2.1> first step, an add-node instruction of the redis-trieb. Rb script is called, and dump. Rdb file start numbers and redis instances on the down 2 main nodes in the cluster are added to the redis cluster again.

2.2> in the second step, a rebalance instruction of the redis cluster redis-trie. Rb script is called, the weight of 2 redis instances started in 2.1> is configured to be 0, and other nodes balance the slot allocation in the redis cluster according to the weight in the configuration file.

2.3> third step, call del-node instruction of redis cluster redis-trie.
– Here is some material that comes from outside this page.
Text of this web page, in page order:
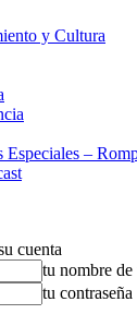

Rb script, delete redis instance started in 2.1>, then close these instances and clean rdb file, so that cluster migration is completed.

Claims

1. A method for guaranteeing availability of redis clusters is characterized by comprising a cluster migration method and a cluster returning method, wherein the cluster migration method comprises the following steps:

step a, storing the node information of the redis cluster, and deleting the master-slave node of the downtime from the redis cluster;

b, re-adding dump.rdb files and redis examples of the downed main node into the redis cluster, and configuring the weight of the re-added redis examples to be 0, wherein other nodes are still configured according to the set weight;

deleting the re-added redis instance, and cleaning the rdb file of the deleted redis instance;

the cluster migration method specifically comprises the following steps:

step d, adding the master-slave node into the redis cluster, and configuring a master-slave mode;

and e, calling a provided redis-trie-rb script of the redis cluster, executing a rebaance command, adding use-empty-masters parameters and configuring weights to balance slot allocation in the redis cluster.

2. The method for guaranteeing availability of redis clusters according to claim 1, wherein the method adopts SNMP and CTDB to form a cluster monitoring system to monitor clusters, and the specific method is as follows:

the SNMP client is deployed on each node of the redis cluster to acquire each item of important parameter information and each cluster node information of the redis cluster, each item of important parameter information and each cluster node information are sent to the SNMP server, each item of important parameter information and each cluster node information are synchronized into the redis cluster by the SNMP server, and the SNMP server is deployed in the redis cluster to be high-availability through the CTDB.

3. The method for guaranteeing availability of redis cluster according to claim 1 or 2, wherein when the cluster status is unavailable, if more than half nodes of the redis cluster are in a down status or the remaining master nodes of the redis cluster are less than 3 or only three master nodes of the redis cluster, an alarm message is sent, and step a-step c is not performed, otherwise, the processing of step a-step c is performed.

4. The method for guaranteeing availability of redis cluster according to claim 1, wherein the test packet is continuously sent to the downed master node, and the cluster migration method is implemented when the downed master node is restarted and at least one slave node of the master node is started.